Immediately, the moment he was gone, the girls ran to Abby's side where she stood at the corner of the court, holding her, crying, like he could have himself.

He loosened fingers from the backstop and walked back around the van, opened the door quietly. Across the seat and out his passenger window, he watched the girls still holding each other on the basketball court.

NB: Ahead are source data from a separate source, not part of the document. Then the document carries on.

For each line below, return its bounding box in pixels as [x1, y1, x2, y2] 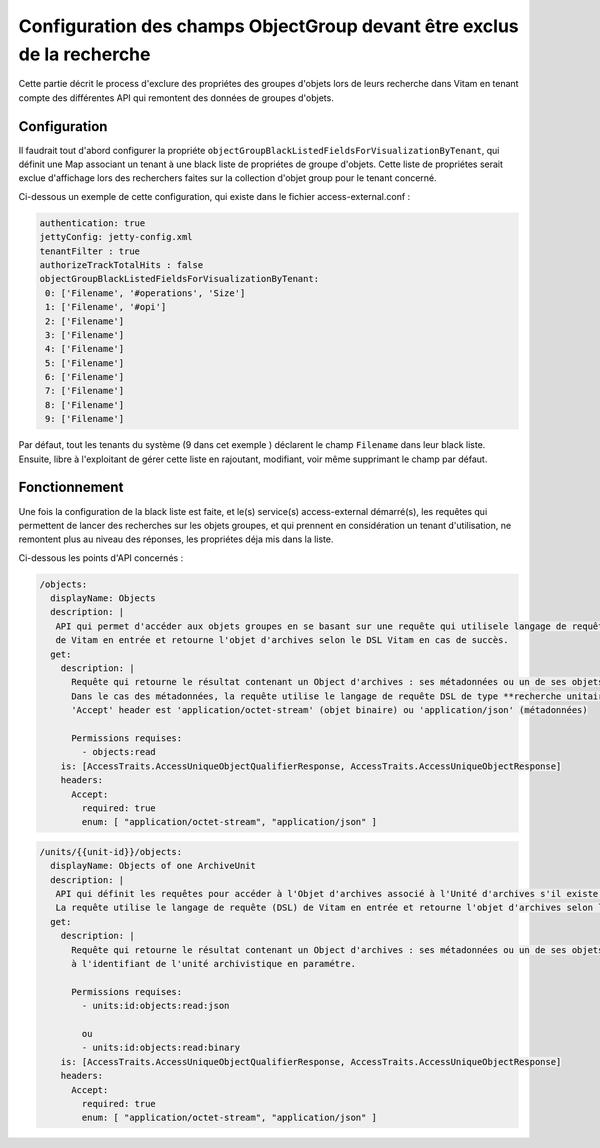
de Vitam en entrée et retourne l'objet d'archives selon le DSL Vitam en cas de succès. [55, 635, 509, 646]
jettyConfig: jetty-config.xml [39, 231, 194, 243]
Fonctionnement [18, 479, 124, 496]
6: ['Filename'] [45, 371, 125, 383]
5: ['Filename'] [45, 357, 125, 369]
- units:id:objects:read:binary [81, 1042, 240, 1054]
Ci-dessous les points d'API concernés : [18, 551, 184, 564]
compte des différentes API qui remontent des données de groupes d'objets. [18, 91, 334, 104]
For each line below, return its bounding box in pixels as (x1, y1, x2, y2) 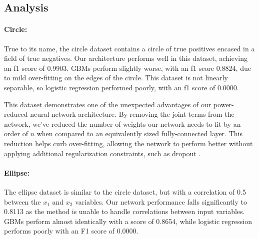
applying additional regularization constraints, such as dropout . (4, 148, 201, 158)
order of (4, 128, 28, 139)
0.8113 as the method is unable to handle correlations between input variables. (4, 206, 245, 217)
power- (213, 99, 234, 109)
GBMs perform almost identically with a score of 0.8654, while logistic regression (4, 216, 252, 226)
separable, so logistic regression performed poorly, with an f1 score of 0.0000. (4, 82, 239, 92)
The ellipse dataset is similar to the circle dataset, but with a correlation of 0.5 (4, 186, 246, 197)
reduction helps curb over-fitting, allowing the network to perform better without (4, 138, 253, 148)
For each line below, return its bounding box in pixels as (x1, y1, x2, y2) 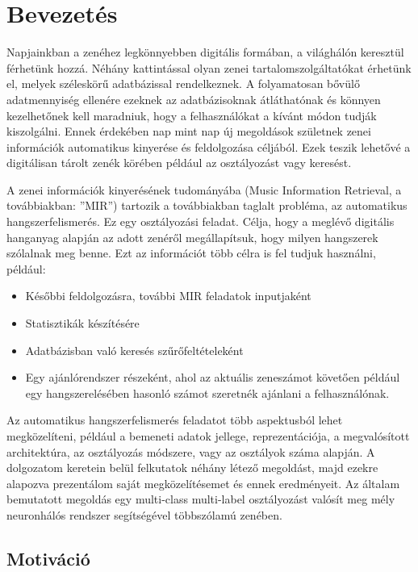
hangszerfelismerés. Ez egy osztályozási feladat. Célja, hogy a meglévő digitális (6, 213, 395, 230)
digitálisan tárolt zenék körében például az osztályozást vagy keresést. (6, 154, 352, 171)
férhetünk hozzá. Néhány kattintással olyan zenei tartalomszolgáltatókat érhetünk (6, 59, 412, 76)
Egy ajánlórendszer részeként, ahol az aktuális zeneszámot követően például (25, 369, 400, 386)
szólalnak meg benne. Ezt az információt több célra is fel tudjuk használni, (6, 244, 376, 261)
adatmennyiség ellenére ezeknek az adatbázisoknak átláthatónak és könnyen (6, 90, 381, 107)
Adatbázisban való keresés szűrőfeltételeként (25, 341, 244, 358)
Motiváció (6, 545, 90, 570)
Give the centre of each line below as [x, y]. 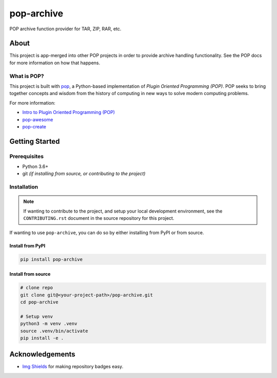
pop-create [34, 126]
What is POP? [27, 76]
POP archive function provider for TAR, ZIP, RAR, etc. [65, 29]
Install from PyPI [27, 245]
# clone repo [37, 288]
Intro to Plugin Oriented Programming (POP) [69, 112]
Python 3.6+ [35, 166]
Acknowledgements [42, 354]
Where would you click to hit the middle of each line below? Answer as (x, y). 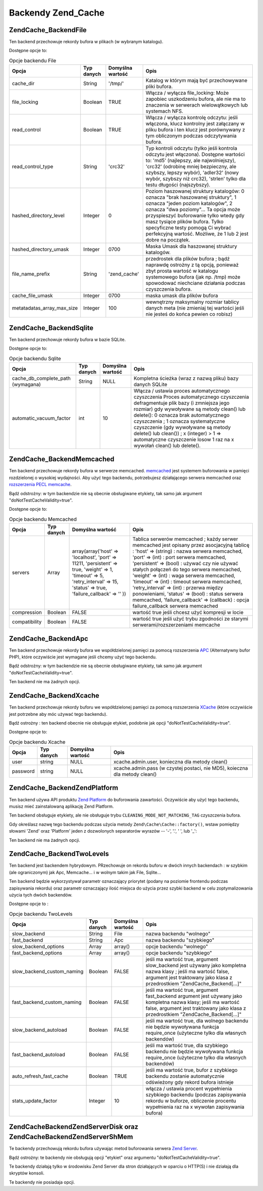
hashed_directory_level (38, 216)
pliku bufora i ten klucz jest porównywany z (195, 130)
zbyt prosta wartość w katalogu (182, 271)
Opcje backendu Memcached (43, 519)
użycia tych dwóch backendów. (41, 895)
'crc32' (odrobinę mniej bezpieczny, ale (191, 167)
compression (27, 613)
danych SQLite (150, 384)
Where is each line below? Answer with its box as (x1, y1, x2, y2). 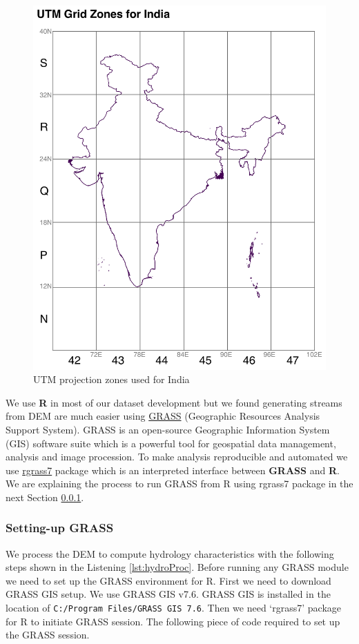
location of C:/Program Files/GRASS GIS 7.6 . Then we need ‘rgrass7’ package (6, 601, 342, 615)
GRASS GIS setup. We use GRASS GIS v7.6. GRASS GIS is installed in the (6, 587, 331, 601)
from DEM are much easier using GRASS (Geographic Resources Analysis (6, 409, 320, 423)
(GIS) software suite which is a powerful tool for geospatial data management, (6, 436, 336, 450)
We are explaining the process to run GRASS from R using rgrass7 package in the (6, 476, 353, 491)
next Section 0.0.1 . (6, 489, 84, 504)
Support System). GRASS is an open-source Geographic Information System (6, 422, 330, 436)
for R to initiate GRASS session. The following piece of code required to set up (6, 614, 340, 628)
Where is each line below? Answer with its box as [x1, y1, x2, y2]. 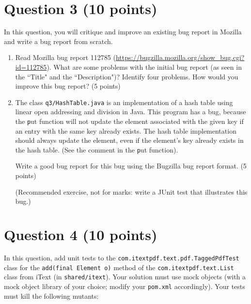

He could tell Anita everything now. He could go home and tell her everything. He could tell her now, because he knew that Abby would be coming home. 

*

It was almost winter, and she had wanted that room in the basement‑‑ever since spring she'd talked about it. He had promised her that bedroom would be finished by winter. So when he got back, he hung his jacket from the hall tree and smiled toward Anita, who was still there at the kitchen table.

"It's over," he said. "I saw her."

"Did you talk to her?" Anita said.

He picked up his cup from the spot where he'd left it on the kitchen counter. "That's coming yet." He stood there silent for a moment looking at her to let her know that something, at least, was over.

"I sat here and prayed," she said. "I did--the whole time, honey."

"Send her downstairs when she comes in," Gerald said. "I'll be working down there. Send her down."

*

Abby's basement room still needed insulation on the outside walls and paneling over the Styrofoam. He pulled the nail out of the end of the glue in the caulking gun and put a bead of Maxibond in a straight line on a furring strip he'd cut to length a Saturday before. Then he placed it against the cement block, held it, pushed it hard to get it to set firmly.

He'd have to tell her that she couldn't walk out on them, not like she had. He'd have to say that. But he'd seen her stand up to a kid all the teachers were scared of.

Glue wasn't enough. He needed to hold those strips in place, lock them in there. He found the concrete nails in a bag at the end of the stack of paneling.

He picked up the two‑pound hammer he'd borrowed from Benny Gates, bent over so he could reach a foot or so from the floor, and slammed a nail through the furring strip and into the cement block. Four good hits it took.

The long, tapered concrete nails were blunt at the end. "Inch‑and‑a‑ half's," the guy at the lumber yard had called them. They don't split the furring strips because they bash through the grain. They break the grain instead of slice between it.

Another minute, he thought, and he would have broken it up, something he knew he couldn't do. But he would have. But Abby had done it herself, and she'd never guess he'd know.

Tomorrow, school would be in an uproar about the broken windows. They'd cost a fortune, and no one would know who did it. No one would ever know, and those that did wouldn't say.

He would be downstairs when Abby came in because already tomorrow there would be a room here for her, a place of her own to come home to.

He lifted a hammer, leaned over, and swung again, the nail blasting through the wood and into the block.